Les éclats de mémoire d’Alexandre Blaineau (D’être en ce monde) – entretien
Alexandre Blaineau, né en 1975 en Vendée, est actuellement professeur. En 2010, il a soutenu une thèse à l’université de Rennes-2 : “Chevaux, cavaliers et cavaleries dans l’oeuvre de Xénophon”. Il est l’auteur de divers articles en lien avec les chevaux et l’équitation dans la Grèce antique. Avec D’être en ce monde il s’oriente dans un univers d’exploration plus ambitieuse où se mêlent “des mouvements obscurs / Des pensées de rêve”.
Au moment où tant d’auteurs appellent à un tout doit disparaître, l’auteur revendique un temps recréateur. Par le soupir des pierres, dans l’exploration des ruines jaillissent divers souffles. Parfois sauvages, parois plus apaisés.
Tout devient des histoire de visions. Elles contredisent l’impuissance créatrice grâce à la souveraineté de l’imaginaire en action.
Il reprend le pouvoir pour des révélations inédites. D’une certaine manière il se fait « militant » existentiellement parlant.
Entretien :
Qu’est-ce qui vous fait lever le matin ?
La promesse des possibles.
Que sont devenus vos rêves d’enfant ?
Évaporés dans le grand tout de mon présent.
A quoi avez-vous renoncé ?
Aux ambitions premières, celles qui sont les plus fausses.
D’où venez-vous ?
D’un pays d’ouest où le vent cingle parfois.
Qu’avez-vous reçu en « héritage » ?
Des éclats de mémoire, des paroles douces, et les étés familiaux.
Un petit plaisir – quotidien ou non ?
Regarder le ciel du soir, ses encres et ses vides.
Qu’est-ce qui vous distingue des autres écrivains ?
Je ne sais pas, une manière peut-être d’expérimenter des voies traversières.
Qu’est-ce qui selon vous, vous a poussé à écrire ?
La nécessité de dire pour moi la grande question du monde.
Quelle est la première image qui vous interpella ?
La sérénité de la mer et ses scintillements.
Et votre première lecture ?
Celle de certains visages.
Quelles musiques écoutez-vous ?
Mozart, Bach, Beethoven, Debussy, Vivaldi, la voix de Callas, Miles Davis, Coltrane, Brel, Barbara, Bashung, David Bowie, Eddy de Pretto, Benjamin Biolay, Etienne Daho, …
Quel est le livre que vous aimez relire ?
Les « Illuminations ».
Quel film vous fait pleurer ?
« Tout sur ma mère ».
Quand vous vous regardez dans un miroir qui voyez-vous ?
Mes multiples « moi ».
A qui n’avez-vous jamais osé écrire ?
Aux disparus.
Quel(le) ville ou lieu a pour vous valeur de mythe ?
Athènes.
Quels sont les artistes et écrivains dont vous vous sentez le plus proche ?

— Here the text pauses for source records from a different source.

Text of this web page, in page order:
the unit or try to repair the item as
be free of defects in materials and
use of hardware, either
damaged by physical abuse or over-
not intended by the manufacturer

Cavafy, Soulages, Rimbaud, les peintres de la Grotte Chauvet, Zao Wou-Ki, Caravage, Yourcenar.
Qu’aimeriez-vous recevoir pour votre anniversaire ?
J’aimerais recevoir ceux et celles que j’aime.
Que défendez-vous ?
Les valeurs essentielles – liberté, égalité, solidarité.

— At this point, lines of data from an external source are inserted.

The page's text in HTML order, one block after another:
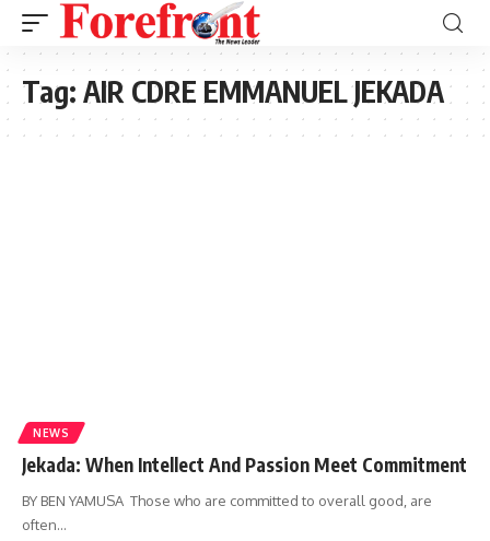
Tag: AIR CDRE EMMANUEL JEKADA
NEWS
Jekada: When Intellect And Passion Meet Commitment
BY BEN YAMUSA Those who are committed to overall good, are
often…
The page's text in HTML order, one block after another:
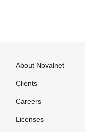
About Novalnet
Clients
Careers
Licenses

Que vous inspire la phrase de Lacan : « L’Amour c’est donner quelque chose qu’on n’a pas à quelqu’un qui n’en veut pas » ?

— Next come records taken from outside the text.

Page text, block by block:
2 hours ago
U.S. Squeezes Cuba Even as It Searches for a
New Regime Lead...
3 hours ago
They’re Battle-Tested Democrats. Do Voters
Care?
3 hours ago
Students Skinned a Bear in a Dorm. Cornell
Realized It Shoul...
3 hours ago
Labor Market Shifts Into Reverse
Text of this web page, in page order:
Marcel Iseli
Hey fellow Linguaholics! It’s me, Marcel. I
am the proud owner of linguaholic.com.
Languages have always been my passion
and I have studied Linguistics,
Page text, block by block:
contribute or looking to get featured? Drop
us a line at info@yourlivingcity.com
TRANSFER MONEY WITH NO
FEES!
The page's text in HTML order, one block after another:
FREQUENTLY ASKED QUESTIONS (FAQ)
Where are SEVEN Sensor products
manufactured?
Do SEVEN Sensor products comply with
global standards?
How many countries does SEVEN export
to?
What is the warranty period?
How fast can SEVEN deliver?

Selon moi, l’amour c’est l’espace comblé par deux personnes.
Que pensez-vous de celle de W. Allen : « La réponse est oui mais quelle était la question ? »
Je dirais plutôt : « La réponse est dans la question ».
Et si le cœur vous en dit celle de Vialatte : « L’homme n’est que poussière c’est dire l’importance du plumeau » ?
L’homme est poussière d’étoile, c’est dire l’importance de la poésie.
Quelle question ai-je oublié de vous poser ?
Quelle est ma définition de la poésie ? (celle de Char : « La poésie est à la fois parole et provocation silencieuse ».)
Présentation et entretien réalisés par jean-paul gavard-perret pour lelitteraire.com, le 22 septembre 2021.